### Work required
Every line in the data below that holds "this" should be found and copied.

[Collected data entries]
• • • •

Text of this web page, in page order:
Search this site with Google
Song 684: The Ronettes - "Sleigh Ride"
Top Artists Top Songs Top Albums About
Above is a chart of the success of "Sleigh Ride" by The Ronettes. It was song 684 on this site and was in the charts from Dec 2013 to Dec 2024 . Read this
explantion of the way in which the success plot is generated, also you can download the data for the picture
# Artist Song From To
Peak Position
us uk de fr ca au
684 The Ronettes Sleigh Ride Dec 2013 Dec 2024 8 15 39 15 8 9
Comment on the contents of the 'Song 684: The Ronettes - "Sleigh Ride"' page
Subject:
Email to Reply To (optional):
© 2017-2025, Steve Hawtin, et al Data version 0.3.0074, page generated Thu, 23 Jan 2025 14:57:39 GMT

• • • •

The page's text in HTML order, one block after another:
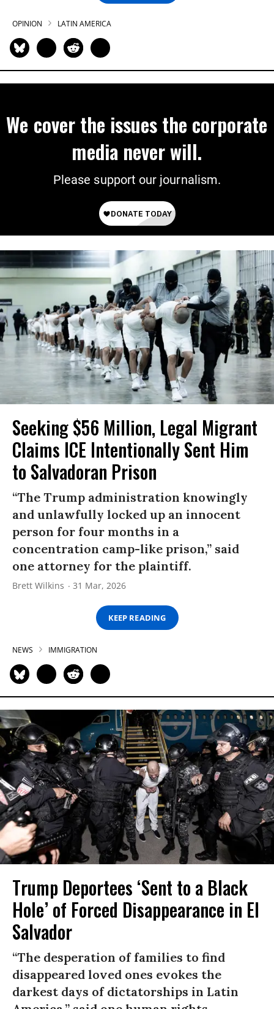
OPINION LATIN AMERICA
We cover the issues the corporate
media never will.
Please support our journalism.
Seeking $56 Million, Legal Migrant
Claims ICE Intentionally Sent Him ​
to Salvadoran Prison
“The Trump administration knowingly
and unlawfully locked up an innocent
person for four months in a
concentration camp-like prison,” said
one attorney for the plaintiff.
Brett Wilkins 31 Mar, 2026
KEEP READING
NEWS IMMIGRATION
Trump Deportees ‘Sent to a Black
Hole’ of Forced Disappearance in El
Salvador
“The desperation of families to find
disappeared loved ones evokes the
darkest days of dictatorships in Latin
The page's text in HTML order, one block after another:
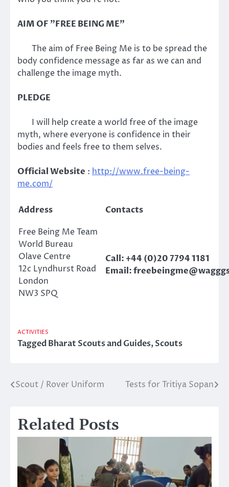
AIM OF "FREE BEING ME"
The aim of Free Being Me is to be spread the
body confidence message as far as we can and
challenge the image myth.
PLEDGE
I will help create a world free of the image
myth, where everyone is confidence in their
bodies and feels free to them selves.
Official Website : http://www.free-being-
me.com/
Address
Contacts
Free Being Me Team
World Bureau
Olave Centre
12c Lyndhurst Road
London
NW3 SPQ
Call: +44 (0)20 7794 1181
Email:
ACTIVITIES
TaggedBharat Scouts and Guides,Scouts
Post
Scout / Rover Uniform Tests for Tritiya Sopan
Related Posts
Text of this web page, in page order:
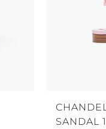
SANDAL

• • • •

### The answer
Text of this web page, in page order:
Search this site with Google
Above is a chart of the success of "Sleigh Ride" by The Ronettes. It was song 684 on this site and was in the charts from Dec 2013 to Dec 2024 . Read this
Text of this web page, in page order:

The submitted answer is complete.